Но Витя знал, что наглецам давать воли нельзя.

Он лишь однажды забылся – притом впервые оказавшись у нее дома. Она пригласила его посмотреть фигурное катание (ее подверженность столь обыкновенному девчоночьему увлечению была для него почти такой же трогательной, как проявления ее физической природы, – правда, не рождая мучительного ощущения невыносимой хрупкости). Арка ее дома с демократической непритязательностью круглилась в двух шагах от неизвестного ему прежде игрушечного скверика, в котором скромно грустил Александръ Сергеевичъ Пушкинъ. И долго буду тем народу я любезен, что звуки новые для песен я обрел, прочел Витя на могильно полированном постаменте, и ему показалось, что в школе он учил как-то не так. Но близ ее дома все и должно было делаться не так. "Девушка, вы знаете, почему Пушкин смотрит в ту сторону?" прохрипел Ане с мокрой осенней скамейки распухший алкаш. "Нет", – с безупречной простотой ответила Аня. "Потому что там была его квартира", – и алкаш показал на какой-то балкон. "Спасибо, очень интересно, – с признательностью склонила шапочку Аня и шепнула Вите: – Легенда. Это наш балкон". И Витя поразился интуиции забулдыги, сумевшего-таки учуять исключительность заурядного с виду балкона.

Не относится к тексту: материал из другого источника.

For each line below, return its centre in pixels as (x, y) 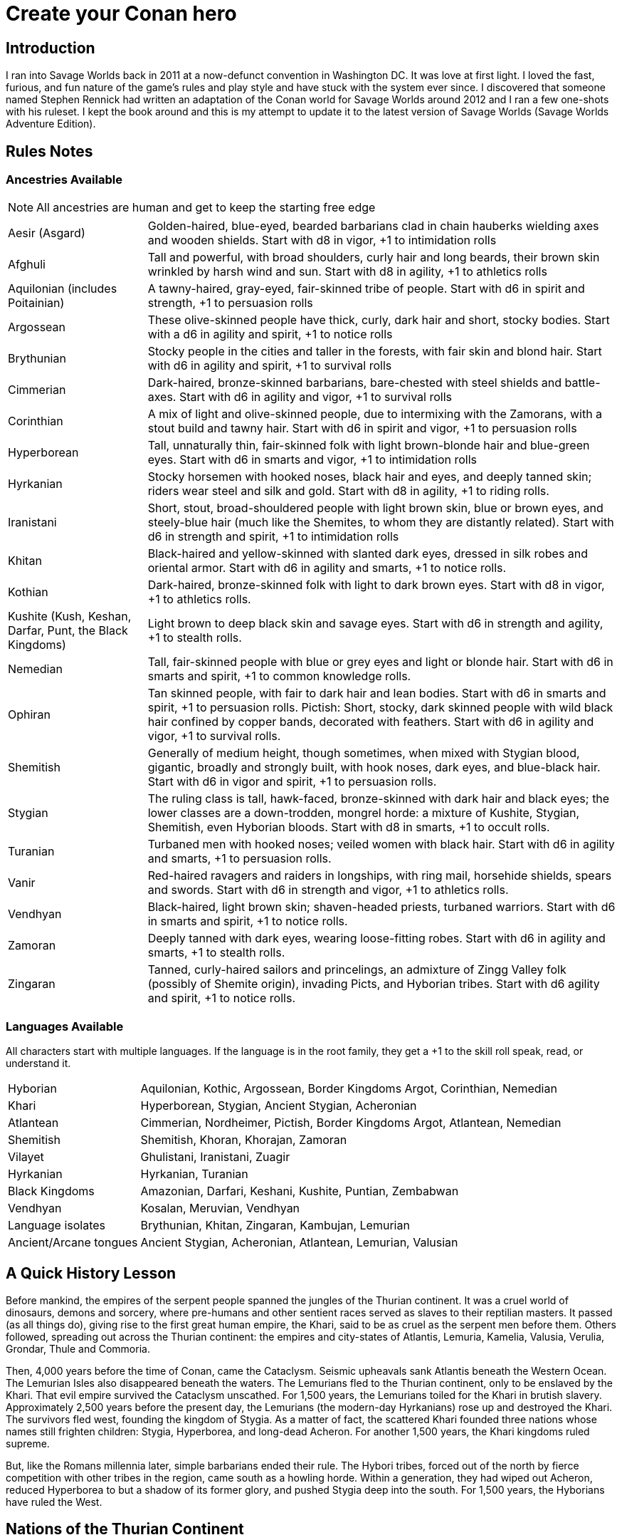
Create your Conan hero (121, 14)
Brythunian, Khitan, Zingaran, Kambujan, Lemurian (275, 1226)
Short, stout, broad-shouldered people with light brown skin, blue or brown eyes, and (375, 508)
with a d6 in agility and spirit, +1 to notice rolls (270, 334)
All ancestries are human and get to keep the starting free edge (206, 208)
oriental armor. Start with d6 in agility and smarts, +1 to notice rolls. (327, 568)
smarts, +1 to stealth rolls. (216, 953)
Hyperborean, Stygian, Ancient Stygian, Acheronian (279, 1106)

Лестница была темная – путь в чертог лежал через пещеру. После которой сказочное великолепие опрокидывало еще неотразимее. Витя, естественно, не разбирался в мебели, тем более в посуде, но первое, что ударяло в глаза, это все равно была не красота, а – подлинность. Как раз в эти дни у его родителей подошла очередь на полированный гарнитур – прямо выпиравший из их квартирки своей элегантностью. Однако в Аниной гостиной Вите немедленно открылось, насколько он жалок и провинциален со своими потугами скрыть зеркальностью древесно-стружечную внутреннюю суть и прямолинейностью недостаток выдумки: вокруг Ани, такой простой, ясной и доброй, все волновалось и круглилось, но без истерик и завитушек, закругляясь с плавностью, присущей уверенным ораторам. Причем красота дерева требовала не прятать ее под дешевыми бликами, а, напротив, обнажать ее – красоту буквально какого-то благородного камня, сквозь отдельные оспинки которого с несомненностью открывалось, однако, что это все-таки дерево. Дерево, глядящееся камнем, живое, ведущее себя как неуязвимое, – в этом было не вдруг осознанное сходство с Аниной жизненной позицией, так что львиные лапы у обоих кресел могли придать им лишь совсем немного дополнительного мужества. Стулья же с высокими спинками на первый взгляд были довольно обычные – лишь взгляда с третьего замечалось, до чего мумифицированной тисненой кожей они обтянуты, сколь тонко прочеканено звездное обрамление их обойных гвоздей. Здесь и собрания сочинений – взятые в отдельности, как будто бы те же, что и у Сашки Бабкина, – за переливающимися алмазными гранями стеклами сами казались обнажениями самоцветов.